1) Hardwire all the filter components for all the BCB channels onto
one large board (we'd have an "American" board and a "European"
board, both premade PCB.) This is not trivial, and we could have
upwards of 1000 small RLC components needing to be soldered on the
board, depending upon the order of the filter we want to use.
That's a whole lot of work. It is also inflexible -- the whole
board must be committed to one particular bandpass filter type and
order (e.g., it must be a 4th order Butterworth -- bandwidth is
adjusted by altering the values of the components soldered in as
the supplied "chart" will indicate.)

2) The mini-board idea, where the filter components for a single
channel frequency are put onto a small PCB mini-board. The user
plugs the mini-board into a slot to connect it to the RF amp
section (probably with antenna tuning as well.) We could imagine
having a large PCB "motherboard" which has up to 130+ plugin slots
(not unlike those used for PCs, but we need only have a small
number of contacts per slot -- the number I can't guess at the
moment.) A switch will also be needed (is an electronic switch a
possibility?) Of course, a smaller board with 20 slots, with a
twenty position switch, could be made for those who do not
anticipate tuning anymore than 20 channels. For local listening
(especially for the simple 1 RF amp stage tuner where it won't
be very sensitive), this is probably more than enough channels.

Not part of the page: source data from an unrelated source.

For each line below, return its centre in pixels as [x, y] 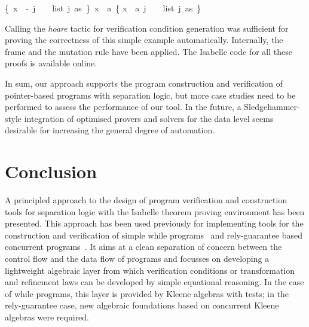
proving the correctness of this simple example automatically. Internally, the [144, 40]
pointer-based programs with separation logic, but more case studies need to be [150, 95]
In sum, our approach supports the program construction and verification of [144, 83]
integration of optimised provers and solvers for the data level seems [149, 118]
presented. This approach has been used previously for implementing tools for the [154, 223]
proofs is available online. [51, 63]
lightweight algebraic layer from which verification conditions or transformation [150, 270]
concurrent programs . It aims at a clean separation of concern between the [143, 247]
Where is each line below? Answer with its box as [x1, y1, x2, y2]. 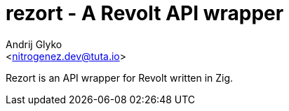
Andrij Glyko [6, 38, 62, 50]
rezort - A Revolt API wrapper [6, 1, 284, 25]
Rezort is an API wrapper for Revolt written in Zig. [6, 71, 234, 84]

The advantage of this approach is that the user needs only to get
boards for the BCB channels they will listen to, and will have the
ability to alter the bandpass characteristics for a particular
channel (just wire up a different mini-board tuned to that
frequency.) For example, one could have a 7th order Chebychev for
1130 khz with a bandwidth of 15 khz, and a 4th order Butterworth
for 750 khz with a bandwidth of 10 khz. At a later time, the user
can change the bandpass filter used for any particular channel --
just swap mini-boards.

Now how big does the mini-board have to be? I don't have a good
feel for this, while the experienced radio builders out there will
have a much better idea. But let's look at what the mini-board
will contain. Essentially it will contain the RLC bandpass filter
components (plus a trimmer or two for fine calibration of the
center frequency). Depending upon the order of the filter used,
it may have anywhere from 5 to 10 RLC components (again just a
guess -- the very high order bandpass filters will have more.) So
the mini-board will need to be big enough to hold these components.
Again, I think most of them will be fairly small in size, so it is
not inconceivable for the mini-board to be as small as, for
example, 1" x 2" (again, only a guess -- anyone?)

I also foresee that there will be a standard bandpass filter for
the channel TRF tube tuner (a given type and order -- what would
you use for a single RF amp TRF tube tuner for local listening?)
One can have a large number of PCB boards made for that bandpass
filter. Then, for a given channel frequency (e.g., 830 khz), and
a chosen desired bandwidth, the kit-builder refers to the table of
values for each component (e.g., this resistor will be 50 ohms,
that capacitor 5 pf, etc.), solders them in, then fine calibrates
the center frequency. I don't imagine these boards, when made in
bulk, will be that expensive, neither the components be, nor will
it take much time to solder the components onto the mini-board --
maybe only a few minutes.

The biggest issue I foresee is the fine calibration of the bandpass
center frequency -- can that be done independent of the tuner (thus
allowing the kit-supplier to make them available on order) or must
the mini-board be plugged into the tuner? Since there will be some
distance between the RF amp tubes and the bandpass filter, with
intervening wire, a switch or two, and slot connectors, there will
be interwire resistance, capacitance, etc. For a real world tuner,
how important will this be?


As to the question of what the unused channels will do to the
receiver, I'd do the switching such that all unused channel circuits
are completely switched out, and maybe tied to ground.

Agreed, although there are probably other possibilities.

One interesting aspect of this design is that an enthusiast could add
a more traditional continuous tuner if they wanted to (e.g. with a
multiganged variable air capacitor or inductor -- just build it
separately and plug it into one of the slots.

I really do think there are other interesting things one might do
with the "channel TRF" tuner concept. I think we have just scratched
the surface.

Jon Noring